> [Assignment] Return the data below exactly, please, but drop the pictures.

> [Source data]

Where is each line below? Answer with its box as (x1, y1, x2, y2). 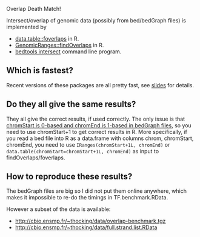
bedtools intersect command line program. (15, 48, 122, 55)
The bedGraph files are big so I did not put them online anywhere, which (6, 187, 187, 195)
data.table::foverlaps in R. (15, 35, 79, 42)
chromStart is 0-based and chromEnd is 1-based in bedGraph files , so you (6, 121, 192, 129)
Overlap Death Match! (6, 5, 62, 12)
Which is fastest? (6, 65, 74, 76)
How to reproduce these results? (6, 172, 133, 182)
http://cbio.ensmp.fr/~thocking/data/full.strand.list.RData (15, 224, 158, 231)
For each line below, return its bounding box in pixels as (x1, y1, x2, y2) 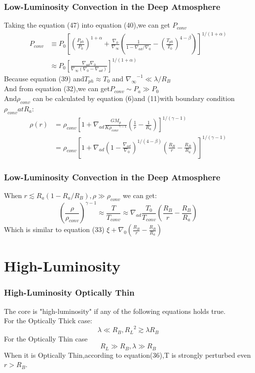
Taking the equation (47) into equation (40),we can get (4, 20, 170, 30)
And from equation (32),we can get (4, 83, 110, 94)
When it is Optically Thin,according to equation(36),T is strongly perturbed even (4, 349, 251, 360)
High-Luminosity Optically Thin (4, 286, 135, 299)
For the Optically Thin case (4, 333, 88, 343)
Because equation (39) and (4, 73, 84, 83)
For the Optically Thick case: (4, 315, 92, 326)
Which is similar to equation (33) (4, 224, 105, 235)

> [Your response]
Where is each line below? Answer with its box as (x1, y1, x2, y2). 
bedtools intersect command line program. (15, 48, 122, 55)
The bedGraph files are big so I did not put them online anywhere, which (6, 187, 187, 195)
data.table::foverlaps in R. (15, 35, 79, 42)
chromStart is 0-based and chromEnd is 1-based in bedGraph files , so you (6, 121, 192, 129)
Overlap Death Match! (6, 5, 62, 12)
Which is fastest? (6, 65, 74, 76)
How to reproduce these results? (6, 172, 133, 182)
http://cbio.ensmp.fr/~thocking/data/full.strand.list.RData (15, 224, 158, 231)
For each line below, return its bounding box in pixels as (x1, y1, x2, y2) 
Taking the equation (47) into equation (40),we can get (4, 20, 170, 30)
And from equation (32),we can get (4, 83, 110, 94)
When it is Optically Thin,according to equation(36),T is strongly perturbed even (4, 349, 251, 360)
High-Luminosity Optically Thin (4, 286, 135, 299)
For the Optically Thin case (4, 333, 88, 343)
Because equation (39) and (4, 73, 84, 83)
For the Optically Thick case: (4, 315, 92, 326)
Which is similar to equation (33) (4, 224, 105, 235)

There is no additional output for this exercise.